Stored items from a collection

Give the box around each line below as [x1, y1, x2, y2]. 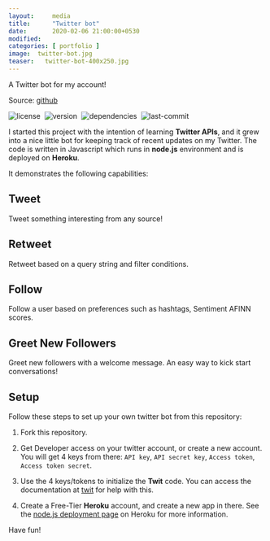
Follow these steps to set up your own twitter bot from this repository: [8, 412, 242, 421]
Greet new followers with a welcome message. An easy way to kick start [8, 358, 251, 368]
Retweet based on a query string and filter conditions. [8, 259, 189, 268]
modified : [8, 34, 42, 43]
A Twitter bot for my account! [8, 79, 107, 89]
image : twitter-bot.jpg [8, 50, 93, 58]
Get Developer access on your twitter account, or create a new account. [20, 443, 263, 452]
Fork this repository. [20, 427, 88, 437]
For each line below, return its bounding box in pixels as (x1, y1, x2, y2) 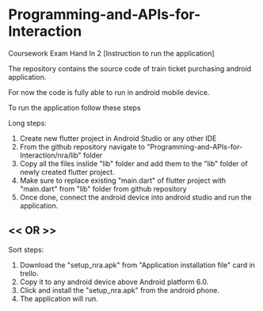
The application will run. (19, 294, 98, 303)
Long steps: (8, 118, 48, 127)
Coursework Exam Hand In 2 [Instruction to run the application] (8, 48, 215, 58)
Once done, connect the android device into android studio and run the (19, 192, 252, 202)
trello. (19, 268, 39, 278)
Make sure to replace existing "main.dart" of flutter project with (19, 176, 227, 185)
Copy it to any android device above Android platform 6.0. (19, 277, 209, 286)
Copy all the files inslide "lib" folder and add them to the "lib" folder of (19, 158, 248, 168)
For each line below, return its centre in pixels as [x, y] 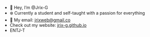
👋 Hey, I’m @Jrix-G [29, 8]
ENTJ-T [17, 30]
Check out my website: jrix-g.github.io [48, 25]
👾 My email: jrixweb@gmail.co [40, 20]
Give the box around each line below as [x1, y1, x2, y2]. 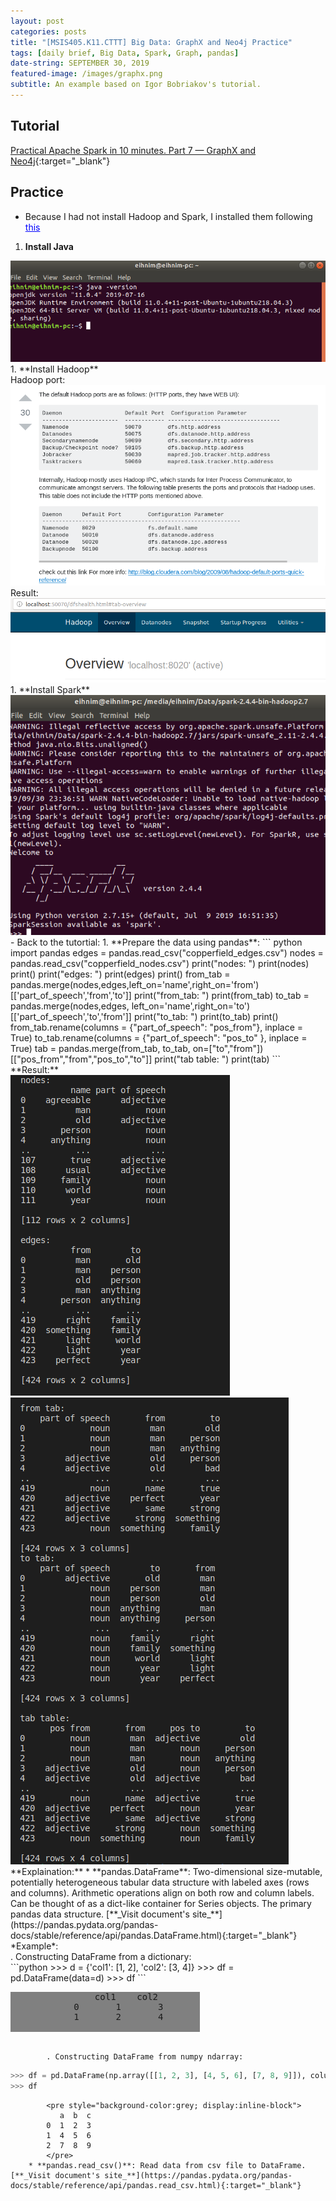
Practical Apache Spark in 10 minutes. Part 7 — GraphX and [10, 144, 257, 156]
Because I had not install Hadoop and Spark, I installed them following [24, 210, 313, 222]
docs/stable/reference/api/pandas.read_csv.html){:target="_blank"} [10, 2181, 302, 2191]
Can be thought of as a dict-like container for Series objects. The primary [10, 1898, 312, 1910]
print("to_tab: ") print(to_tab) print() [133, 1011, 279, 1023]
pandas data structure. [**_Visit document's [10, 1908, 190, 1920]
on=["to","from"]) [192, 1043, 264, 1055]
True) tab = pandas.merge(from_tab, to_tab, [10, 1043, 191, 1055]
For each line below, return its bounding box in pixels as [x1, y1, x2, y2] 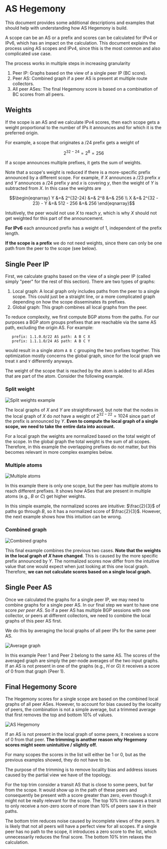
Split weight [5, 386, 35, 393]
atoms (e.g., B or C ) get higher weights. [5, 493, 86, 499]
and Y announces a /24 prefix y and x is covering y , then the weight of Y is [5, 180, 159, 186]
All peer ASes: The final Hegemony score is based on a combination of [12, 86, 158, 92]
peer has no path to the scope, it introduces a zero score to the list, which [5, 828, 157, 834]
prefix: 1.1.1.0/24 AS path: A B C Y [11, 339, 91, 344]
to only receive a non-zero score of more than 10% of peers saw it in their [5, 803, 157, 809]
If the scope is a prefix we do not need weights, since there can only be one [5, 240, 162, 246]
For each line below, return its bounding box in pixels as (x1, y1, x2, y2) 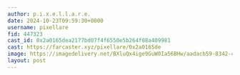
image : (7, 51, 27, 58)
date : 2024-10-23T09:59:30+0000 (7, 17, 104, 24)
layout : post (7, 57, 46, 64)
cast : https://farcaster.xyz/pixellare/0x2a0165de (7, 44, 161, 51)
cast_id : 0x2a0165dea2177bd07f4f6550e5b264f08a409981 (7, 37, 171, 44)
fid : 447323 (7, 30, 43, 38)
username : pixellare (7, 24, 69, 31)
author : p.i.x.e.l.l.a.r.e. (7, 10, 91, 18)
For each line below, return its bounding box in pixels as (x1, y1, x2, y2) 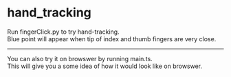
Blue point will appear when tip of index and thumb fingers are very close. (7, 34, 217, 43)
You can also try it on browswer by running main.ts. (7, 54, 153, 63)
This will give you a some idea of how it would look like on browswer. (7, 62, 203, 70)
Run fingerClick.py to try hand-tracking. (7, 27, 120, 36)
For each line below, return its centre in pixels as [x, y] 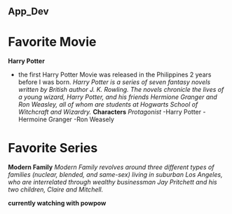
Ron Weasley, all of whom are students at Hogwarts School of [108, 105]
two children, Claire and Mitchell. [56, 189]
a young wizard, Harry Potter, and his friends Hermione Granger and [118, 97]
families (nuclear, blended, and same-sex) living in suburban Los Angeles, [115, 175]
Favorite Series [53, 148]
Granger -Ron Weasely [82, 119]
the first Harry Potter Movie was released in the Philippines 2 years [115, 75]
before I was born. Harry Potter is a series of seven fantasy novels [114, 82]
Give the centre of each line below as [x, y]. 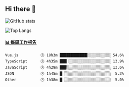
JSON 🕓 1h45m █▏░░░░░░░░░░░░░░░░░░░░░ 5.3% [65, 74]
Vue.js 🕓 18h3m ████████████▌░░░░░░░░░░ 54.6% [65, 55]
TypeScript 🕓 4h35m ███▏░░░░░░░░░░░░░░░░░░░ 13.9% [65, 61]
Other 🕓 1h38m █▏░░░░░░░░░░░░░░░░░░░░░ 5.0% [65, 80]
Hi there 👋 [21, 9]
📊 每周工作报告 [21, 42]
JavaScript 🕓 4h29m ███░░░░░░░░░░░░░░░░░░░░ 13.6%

| Problem to solve |
From the records above, transcribe exactly the lines starting at the one containing "families (nuclear, blended, and" and ending at the one containing "Give the centre". Skip the pictures.

| Problem solution |
families (nuclear, blended, and same-sex) living in suburban Los Angeles, [115, 175]
Favorite Series [53, 148]
Granger -Ron Weasely [82, 119]
the first Harry Potter Movie was released in the Philippines 2 years [115, 75]
before I was born. Harry Potter is a series of seven fantasy novels [114, 82]
Give the centre of each line below as [x, y]. 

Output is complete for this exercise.